Requirement ::
The listing that follows should be copied in full and exactly, with no pictures.

** Task data follows **

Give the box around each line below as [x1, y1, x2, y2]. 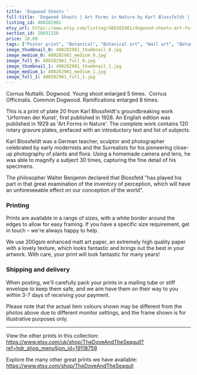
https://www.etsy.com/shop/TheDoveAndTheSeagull [6, 362, 134, 369]
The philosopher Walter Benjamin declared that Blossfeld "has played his [6, 174, 182, 181]
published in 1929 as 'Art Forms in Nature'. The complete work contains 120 [6, 120, 189, 127]
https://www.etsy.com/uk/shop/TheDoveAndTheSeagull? [6, 338, 144, 345]
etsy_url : [6, 25, 30, 31]
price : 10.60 [6, 36, 38, 42]
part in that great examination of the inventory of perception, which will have [6, 180, 191, 188]
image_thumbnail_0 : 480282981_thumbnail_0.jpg [6, 47, 122, 53]
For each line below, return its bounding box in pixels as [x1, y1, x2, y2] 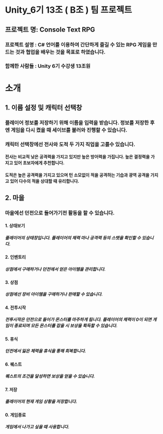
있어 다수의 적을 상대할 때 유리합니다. [10, 178, 79, 184]
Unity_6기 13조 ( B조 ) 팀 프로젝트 [5, 4, 132, 16]
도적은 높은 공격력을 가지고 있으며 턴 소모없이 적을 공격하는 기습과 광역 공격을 [5, 172, 150, 178]
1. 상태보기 [5, 222, 25, 228]
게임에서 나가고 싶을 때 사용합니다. [5, 424, 70, 430]
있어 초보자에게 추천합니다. [14, 160, 65, 166]
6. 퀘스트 [5, 361, 22, 367]
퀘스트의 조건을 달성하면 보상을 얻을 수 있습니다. [5, 374, 95, 379]
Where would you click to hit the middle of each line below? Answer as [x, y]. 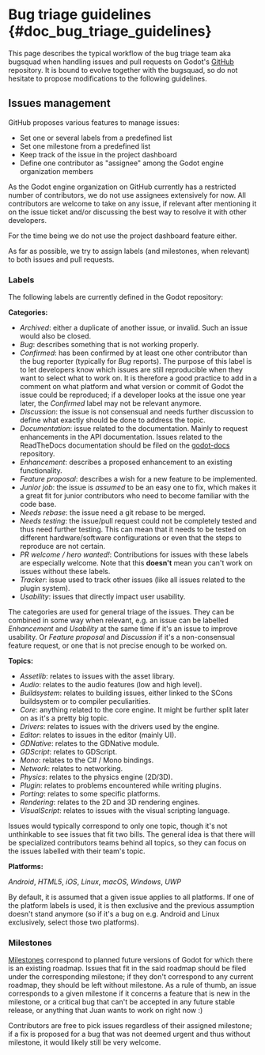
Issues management [59, 103]
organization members [56, 171]
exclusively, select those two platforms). [74, 922]
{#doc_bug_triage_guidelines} [110, 31]
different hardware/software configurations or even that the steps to [131, 538]
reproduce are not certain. [62, 546]
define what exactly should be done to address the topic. [112, 420]
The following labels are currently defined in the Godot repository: [116, 297]
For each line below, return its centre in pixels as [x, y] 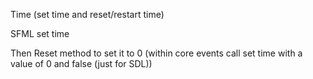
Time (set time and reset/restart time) [87, 14]
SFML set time [40, 33]
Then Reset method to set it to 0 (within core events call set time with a [156, 53]
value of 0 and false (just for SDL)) [81, 63]
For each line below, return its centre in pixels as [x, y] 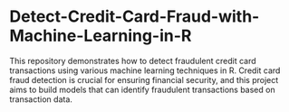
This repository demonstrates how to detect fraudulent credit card [133, 61]
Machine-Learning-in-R [101, 36]
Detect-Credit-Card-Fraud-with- [135, 17]
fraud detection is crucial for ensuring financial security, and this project [144, 79]
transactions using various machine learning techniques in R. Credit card [145, 70]
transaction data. [41, 99]
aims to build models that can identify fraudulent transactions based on [142, 89]
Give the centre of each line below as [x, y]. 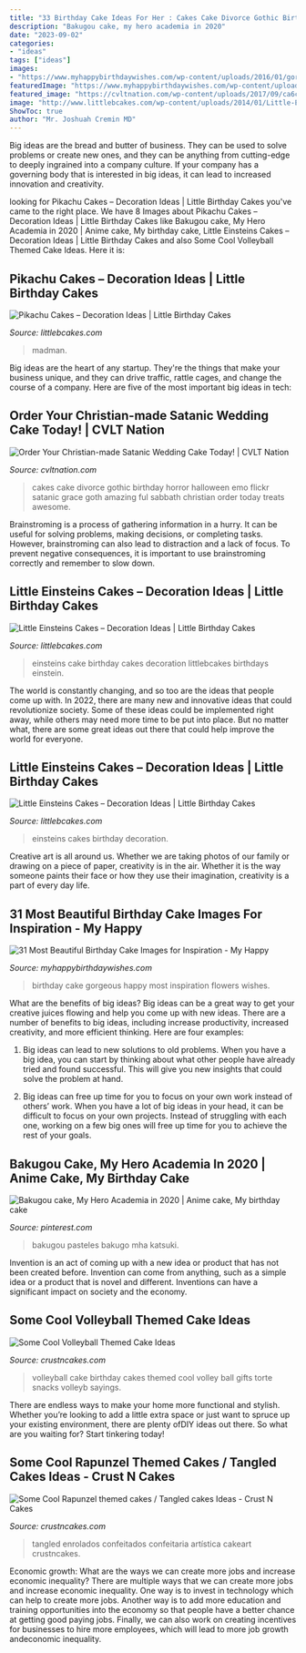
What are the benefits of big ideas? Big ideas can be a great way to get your [152, 1004]
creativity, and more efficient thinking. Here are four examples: [127, 1032]
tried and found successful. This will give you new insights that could [152, 1069]
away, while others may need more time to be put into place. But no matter [149, 719]
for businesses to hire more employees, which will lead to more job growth [149, 1629]
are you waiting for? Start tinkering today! [87, 1434]
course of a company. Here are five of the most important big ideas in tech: [151, 387]
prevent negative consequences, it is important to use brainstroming [138, 553]
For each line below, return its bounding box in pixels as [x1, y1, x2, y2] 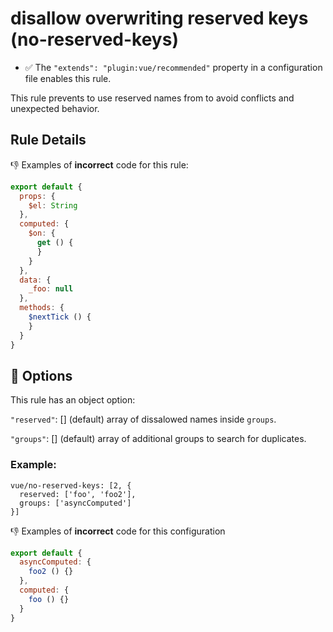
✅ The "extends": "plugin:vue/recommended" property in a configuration [24, 61, 323, 73]
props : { [19, 191, 56, 201]
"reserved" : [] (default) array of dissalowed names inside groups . [10, 413, 277, 426]
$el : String [28, 200, 78, 211]
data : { [19, 275, 52, 285]
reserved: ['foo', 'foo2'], [19, 489, 137, 499]
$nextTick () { [28, 312, 92, 322]
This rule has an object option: [10, 394, 136, 406]
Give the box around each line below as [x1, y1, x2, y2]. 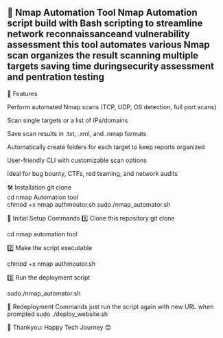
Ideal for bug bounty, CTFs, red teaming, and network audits [7, 169, 178, 177]
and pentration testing [7, 71, 105, 83]
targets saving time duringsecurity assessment [7, 60, 215, 72]
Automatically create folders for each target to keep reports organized [7, 142, 205, 151]
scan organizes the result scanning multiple [7, 49, 199, 62]
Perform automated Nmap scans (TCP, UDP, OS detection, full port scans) [7, 102, 217, 111]
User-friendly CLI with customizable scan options [7, 156, 148, 164]
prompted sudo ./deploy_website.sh [7, 310, 108, 318]
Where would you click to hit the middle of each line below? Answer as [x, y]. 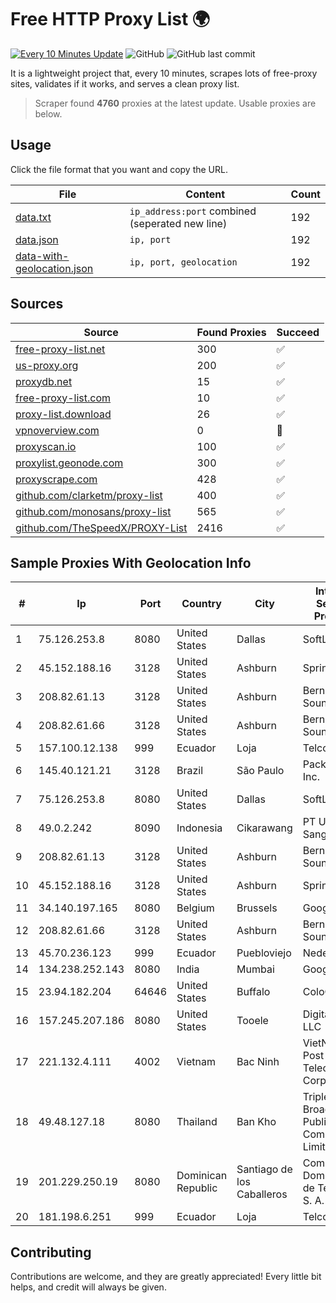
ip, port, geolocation [183, 262]
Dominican [202, 1176]
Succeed [298, 332]
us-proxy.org [47, 365]
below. [48, 113]
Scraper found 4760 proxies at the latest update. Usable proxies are [175, 103]
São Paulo [260, 771]
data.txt [33, 217]
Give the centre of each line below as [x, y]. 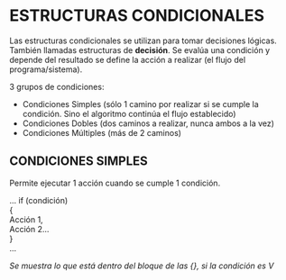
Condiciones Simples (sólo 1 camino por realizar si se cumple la [140, 104]
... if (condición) [39, 200]
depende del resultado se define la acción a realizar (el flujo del [128, 59]
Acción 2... [29, 229]
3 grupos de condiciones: [57, 86]
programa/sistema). [46, 69]
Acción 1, [26, 219]
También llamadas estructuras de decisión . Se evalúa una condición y [140, 50]
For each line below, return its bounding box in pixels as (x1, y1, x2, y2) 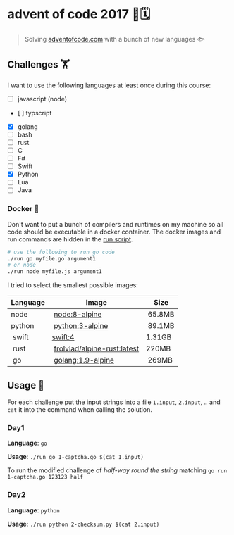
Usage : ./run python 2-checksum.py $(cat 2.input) (7, 520, 160, 528)
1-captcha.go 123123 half (7, 474, 83, 481)
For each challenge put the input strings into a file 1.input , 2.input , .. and (7, 398, 221, 406)
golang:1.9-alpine (54, 355, 115, 365)
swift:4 (51, 332, 75, 342)
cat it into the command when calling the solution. (7, 405, 153, 413)
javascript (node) (17, 94, 68, 103)
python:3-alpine (54, 321, 109, 331)
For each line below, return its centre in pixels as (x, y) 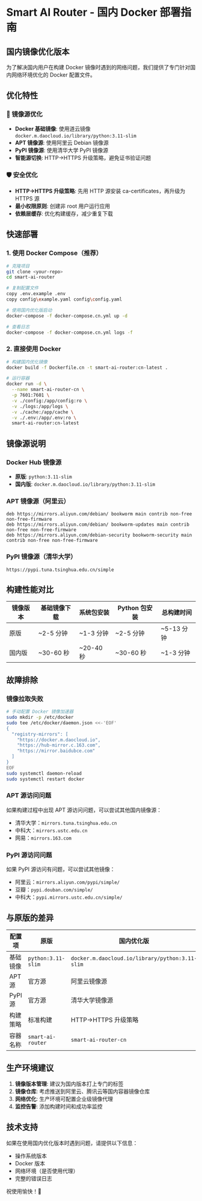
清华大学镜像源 (92, 1000)
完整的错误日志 (33, 1178)
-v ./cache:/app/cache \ (43, 412)
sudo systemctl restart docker (45, 779)
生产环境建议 (30, 1068)
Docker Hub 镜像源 (34, 462)
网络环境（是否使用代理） (47, 1171)
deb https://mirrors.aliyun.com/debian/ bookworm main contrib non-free (99, 514)
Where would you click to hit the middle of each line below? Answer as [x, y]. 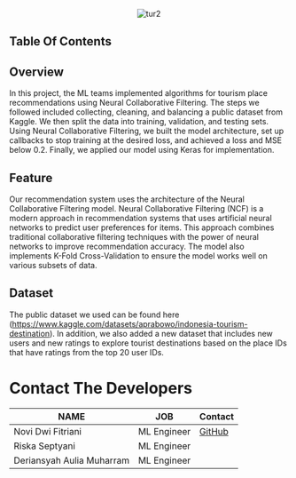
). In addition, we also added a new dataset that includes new [161, 333]
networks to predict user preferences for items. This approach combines [142, 227]
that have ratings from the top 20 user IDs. [86, 352]
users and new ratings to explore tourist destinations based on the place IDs [148, 343]
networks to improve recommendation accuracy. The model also [127, 247]
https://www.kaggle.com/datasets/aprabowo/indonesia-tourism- [130, 323]
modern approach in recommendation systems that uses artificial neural [140, 219]
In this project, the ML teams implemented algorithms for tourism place [139, 93]
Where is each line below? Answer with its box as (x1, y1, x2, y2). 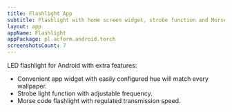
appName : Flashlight (7, 29, 67, 37)
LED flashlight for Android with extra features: (7, 62, 137, 69)
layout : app (7, 23, 41, 30)
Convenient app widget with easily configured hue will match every (17, 75, 209, 83)
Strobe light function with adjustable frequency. (17, 89, 153, 97)
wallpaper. (17, 82, 47, 90)
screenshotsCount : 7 (7, 42, 67, 49)
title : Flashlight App (7, 10, 72, 17)
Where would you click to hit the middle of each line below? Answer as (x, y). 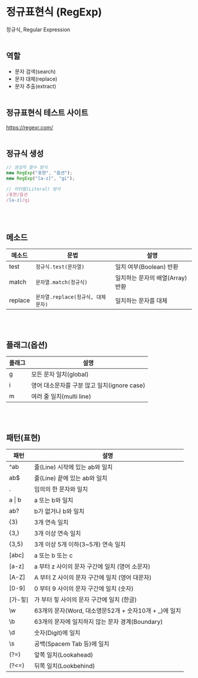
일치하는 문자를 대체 (141, 301)
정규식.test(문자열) (60, 267)
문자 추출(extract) (35, 86)
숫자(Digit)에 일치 (57, 633)
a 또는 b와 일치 (54, 500)
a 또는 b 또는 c (54, 555)
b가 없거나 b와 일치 (59, 511)
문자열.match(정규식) (62, 282)
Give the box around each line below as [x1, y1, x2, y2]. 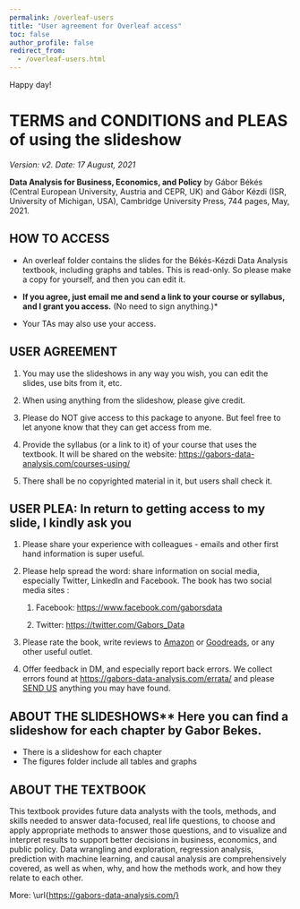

** End of Task data **

Task answer ::
Give the box around each line below as [x1, y1, x2, y2]. 
https://www.etsy.com/shop/TheDoveAndTheSeagull [6, 362, 134, 369]
The philosopher Walter Benjamin declared that Blossfeld "has played his [6, 174, 182, 181]
published in 1929 as 'Art Forms in Nature'. The complete work contains 120 [6, 120, 189, 127]
https://www.etsy.com/uk/shop/TheDoveAndTheSeagull? [6, 338, 144, 345]
etsy_url : [6, 25, 30, 31]
price : 10.60 [6, 36, 38, 42]
part in that great examination of the inventory of perception, which will have [6, 180, 191, 188]
image_thumbnail_0 : 480282981_thumbnail_0.jpg [6, 47, 122, 53]
For each line below, return its bounding box in pixels as [x1, y1, x2, y2] 
있어 다수의 적을 상대할 때 유리합니다. [10, 178, 79, 184]
Unity_6기 13조 ( B조 ) 팀 프로젝트 [5, 4, 132, 16]
도적은 높은 공격력을 가지고 있으며 턴 소모없이 적을 공격하는 기습과 광역 공격을 [5, 172, 150, 178]
1. 상태보기 [5, 222, 25, 228]
게임에서 나가고 싶을 때 사용합니다. [5, 424, 70, 430]
있어 초보자에게 추천합니다. [14, 160, 65, 166]
6. 퀘스트 [5, 361, 22, 367]
퀘스트의 조건을 달성하면 보상을 얻을 수 있습니다. [5, 374, 95, 379]
Where would you click to hit the middle of each line below? Answer as [x, y]. 
Issues management [59, 103]
organization members [56, 171]
exclusively, select those two platforms). [74, 922]
{#doc_bug_triage_guidelines} [110, 31]
different hardware/software configurations or even that the steps to [131, 538]
reproduce are not certain. [62, 546]
define what exactly should be done to address the topic. [112, 420]
The following labels are currently defined in the Godot repository: [116, 297]
For each line below, return its centre in pixels as [x, y] 
Time (set time and reset/restart time) [87, 14]
SFML set time [40, 33]
Then Reset method to set it to 0 (within core events call set time with a [156, 53]
value of 0 and false (just for SDL)) [81, 63]
For each line below, return its centre in pixels as [x, y] 
This repository demonstrates how to detect fraudulent credit card [133, 61]
Machine-Learning-in-R [101, 36]
Detect-Credit-Card-Fraud-with- [135, 17]
fraud detection is crucial for ensuring financial security, and this project [144, 79]
transactions using various machine learning techniques in R. Credit card [145, 70]
transaction data. [41, 99]
aims to build models that can identify fraudulent transactions based on [142, 89]
Give the centre of each line below as [x, y]. 
What are the benefits of big ideas? Big ideas can be a great way to get your [152, 1004]
creativity, and more efficient thinking. Here are four examples: [127, 1032]
tried and found successful. This will give you new insights that could [152, 1069]
away, while others may need more time to be put into place. But no matter [149, 719]
for businesses to hire more employees, which will lead to more job growth [149, 1629]
are you waiting for? Start tinkering today! [87, 1434]
course of a company. Here are five of the most important big ideas in tech: [151, 387]
prevent negative consequences, it is important to use brainstroming [138, 553]
For each line below, return its bounding box in pixels as [x1, y1, x2, y2] 
✅ The "extends": "plugin:vue/recommended" property in a configuration [24, 61, 323, 73]
props : { [19, 191, 56, 201]
"reserved" : [] (default) array of dissalowed names inside groups . [10, 413, 277, 426]
$el : String [28, 200, 78, 211]
data : { [19, 275, 52, 285]
reserved: ['foo', 'foo2'], [19, 489, 137, 499]
$nextTick () { [28, 312, 92, 322]
This rule has an object option: [10, 394, 136, 406]
Give the box around each line below as [x1, y1, x2, y2]. 
Ideal for bug bounty, CTFs, red teaming, and network audits [7, 169, 178, 177]
and pentration testing [7, 71, 105, 83]
targets saving time duringsecurity assessment [7, 60, 215, 72]
Automatically create folders for each target to keep reports organized [7, 142, 205, 151]
scan organizes the result scanning multiple [7, 49, 199, 62]
Perform automated Nmap scans (TCP, UDP, OS detection, full port scans) [7, 102, 217, 111]
User-friendly CLI with customizable scan options [7, 156, 148, 164]
prompted sudo ./deploy_website.sh [7, 310, 108, 318]
Where would you click to hit the middle of each line below? Answer as [x, y]. 
ip, port, geolocation [183, 262]
Dominican [202, 1176]
Succeed [298, 332]
us-proxy.org [47, 365]
below. [48, 113]
Scraper found 4760 proxies at the latest update. Usable proxies are [175, 103]
São Paulo [260, 771]
data.txt [33, 217]
Give the centre of each line below as [x, y]. 
Condiciones Simples (sólo 1 camino por realizar si se cumple la [140, 104]
... if (condición) [39, 200]
depende del resultado se define la acción a realizar (el flujo del [128, 59]
Acción 2... [29, 229]
3 grupos de condiciones: [57, 86]
programa/sistema). [46, 69]
Acción 1, [26, 219]
También llamadas estructuras de decisión . Se evalúa una condición y [140, 50]
For each line below, return its bounding box in pixels as (x1, y1, x2, y2) 
Usage : ./run python 2-checksum.py $(cat 2.input) (7, 520, 160, 528)
1-captcha.go 123123 half (7, 474, 83, 481)
For each challenge put the input strings into a file 1.input , 2.input , .. and (7, 398, 221, 406)
golang:1.9-alpine (54, 355, 115, 365)
swift:4 (51, 332, 75, 342)
cat it into the command when calling the solution. (7, 405, 153, 413)
javascript (node) (17, 94, 68, 103)
python:3-alpine (54, 321, 109, 331)
For each line below, return its centre in pixels as (x, y) 
清华大学镜像源 (92, 1000)
完整的错误日志 (33, 1178)
-v ./cache:/app/cache \ (43, 412)
sudo systemctl restart docker (45, 779)
生产环境建议 (30, 1068)
Docker Hub 镜像源 (34, 462)
网络环境（是否使用代理） (47, 1171)
deb https://mirrors.aliyun.com/debian/ bookworm main contrib non-free (99, 514)
Where would you click to hit the middle of each line below? Answer as [x, y]. 
). In addition, we also added a new dataset that includes new [161, 333]
networks to predict user preferences for items. This approach combines [142, 227]
that have ratings from the top 20 user IDs. [86, 352]
users and new ratings to explore tourist destinations based on the place IDs [148, 343]
networks to improve recommendation accuracy. The model also [127, 247]
https://www.kaggle.com/datasets/aprabowo/indonesia-tourism- [130, 323]
modern approach in recommendation systems that uses artificial neural [140, 219]
In this project, the ML teams implemented algorithms for tourism place [139, 93]
Where is each line below? Answer with its box as (x1, y1, x2, y2). 
appName : Flashlight (7, 29, 67, 37)
LED flashlight for Android with extra features: (7, 62, 137, 69)
layout : app (7, 23, 41, 30)
Convenient app widget with easily configured hue will match every (17, 75, 209, 83)
Strobe light function with adjustable frequency. (17, 89, 153, 97)
wallpaper. (17, 82, 47, 90)
screenshotsCount : 7 (7, 42, 67, 49)
title : Flashlight App (7, 10, 72, 17)
Where would you click to hit the middle of each line below? Answer as (x, y). 
일치하는 문자를 대체 (141, 301)
정규식.test(문자열) (60, 267)
문자 추출(extract) (35, 86)
숫자(Digit)에 일치 (57, 633)
a 또는 b와 일치 (54, 500)
a 또는 b 또는 c (54, 555)
b가 없거나 b와 일치 (59, 511)
문자열.match(정규식) (62, 282)
Give the box around each line below as [x1, y1, x2, y2]. 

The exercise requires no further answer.